We see a central character’s starting point and are promised exciting change. From the starting point of Harry’s life at 4 Privet Drive, we know an ‘incredible adventure’ will happen and have hints for why it will be exciting (Harry discovers he’s a wizard).

We learn the initial settings (and are promised a progression from ordinary to extraordinary setting).We know the story will take us from the ordinary suburban setting of ‘Privet Drive’ to ‘Hogwarts School of Witchcraft and Wizardry’.

There are small secondary character introductions. Not only do we know something about Harry (he finds out he’s a wizard on his 11th birthday) but we also learn of his ‘grisly’ aunt and uncle and the ‘beetle-eyed giant of a man’, Hagrid.

The central idea easily communicates just enough details of setting, character, and change to get us intrigued. Make sure your own central idea also gives a general, beguiling glimpse into your story.

2. Work at your story’s structure for good plot

Books made into movie adaptations are typically well paced and structured. They grip readers’ attention and pull them into their worlds, leaving screenwriters less work to do when adapting.

Let’s start with a list of books made into movies more than once:

Anna Karenina by Leo Tolstoy (15 adaptations)

Pride and Prejudice by Jane Austen (11 adaptations including miniseries)

Jane Eyre by Charlotte Brontë (23 film, 13 TV)

Wuthering Heights by Emily Brontë (22 for film and TV, including Italian, Japanese and Bollywood adaptations)

Each of the books in the list above is well-structured. Anna Karenina is divided into eight parts, already a satisfying division for a miniseries adaptation

Part 1 sets up the main intrigues of the epic saga. The title character’s brother, Stiva, has cheated on his wife and the family is in turmoil, just when Anna visits Moscow. At the same time, Stiva’s old friend Kostantin Levin (‘Kostya’) is arriving to propose to Stiva’s wife’s youngest sister, Kitty. Kitty in turn is being pursued by a handsome young count, Vronksy.

If you summarized part 1 in a word, it would be ‘arrivals’. Tolstoy uses part 1 to establish the criss-crossing desires of the characters living or arriving in Moscow and sets his characters (with their different objectives) on a collision course.

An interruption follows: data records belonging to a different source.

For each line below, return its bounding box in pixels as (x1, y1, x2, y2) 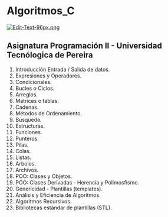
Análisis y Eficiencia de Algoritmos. (15, 191, 101, 199)
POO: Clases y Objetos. (15, 173, 73, 180)
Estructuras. (15, 122, 45, 129)
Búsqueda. (15, 116, 42, 123)
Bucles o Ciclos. (15, 85, 55, 92)
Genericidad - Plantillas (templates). (15, 185, 103, 192)
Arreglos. (15, 90, 38, 98)
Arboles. (15, 160, 36, 167)
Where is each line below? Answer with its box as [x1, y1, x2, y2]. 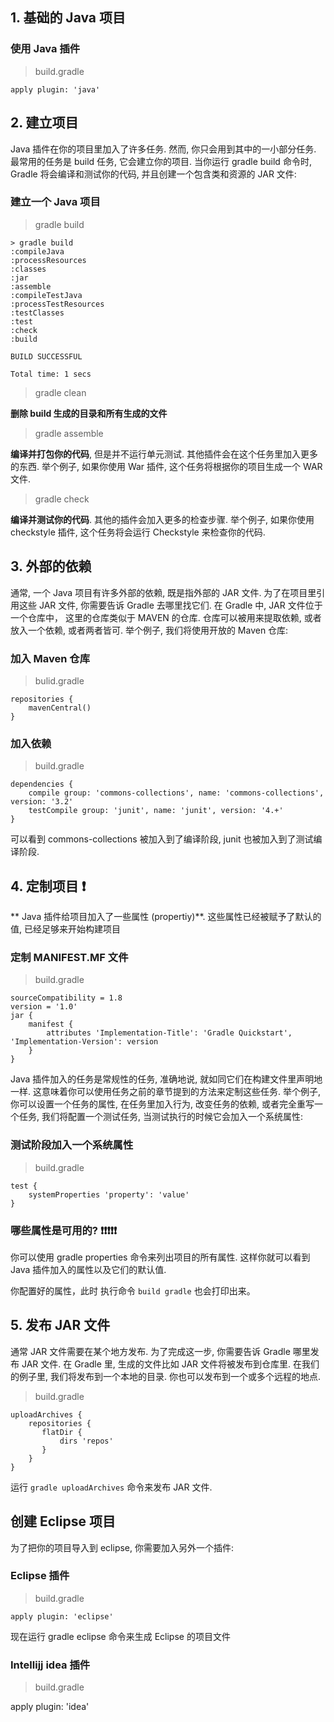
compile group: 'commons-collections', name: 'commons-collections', [28, 788, 325, 798]
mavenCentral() [28, 703, 92, 713]
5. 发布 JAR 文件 [10, 1317, 111, 1334]
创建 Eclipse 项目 [10, 1513, 116, 1530]
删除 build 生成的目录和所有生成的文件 [10, 407, 168, 419]
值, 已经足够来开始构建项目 [10, 923, 121, 935]
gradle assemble [34, 427, 104, 439]
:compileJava [10, 246, 65, 257]
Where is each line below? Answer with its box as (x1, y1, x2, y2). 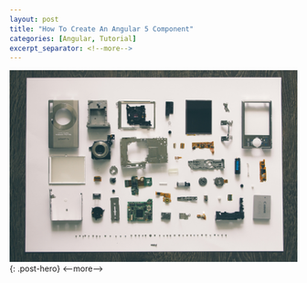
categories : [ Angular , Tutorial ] (9, 34, 137, 43)
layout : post (9, 15, 59, 24)
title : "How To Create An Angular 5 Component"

This creates multiples situations of suspense and curiosity from the outset. By the end of part 1, we have an idea of multiple characters’ goals as well as competition between them (such as Kostya and Vronksy’s competition for Kitty’s affections).

Set up your story’s opening so it draws readers into your characters’ arcs from the outset. A strong hook and structured plot prime a story for screen adaptation.

3. Make your fictional world visual and vivid

What do novels adapted for film and TV such as Tolkien’s Lord of the Rings cycle and George R. R. Martin’s A Song of Ice and Fire series have in common? Besides genre (in this instance) and gripping plot, both offer readers rich, finely mapped and imagined worlds. Worlds of vivid imagery and striking contrasts. Consider the contrast betwen Tolkien’s description of The Shire (the Hobbits’ peaceful homeland), and the dangerous Mordor:

Frodo’s uncle Bilbo describing the Shire:

‘I want to see the wild country again before I die, and the Mountains; but [Frodo] is still in love with the Shire, with woods and fields and little rivers.’

Elsewhere, Tolkien also describes the Shire’s landscape and mood:

‘The Shire had seldom seen so fair a summer, or so rich an autumn: the trees were laden with apples, honey was dripping in the combs, and the corn was tall and full.’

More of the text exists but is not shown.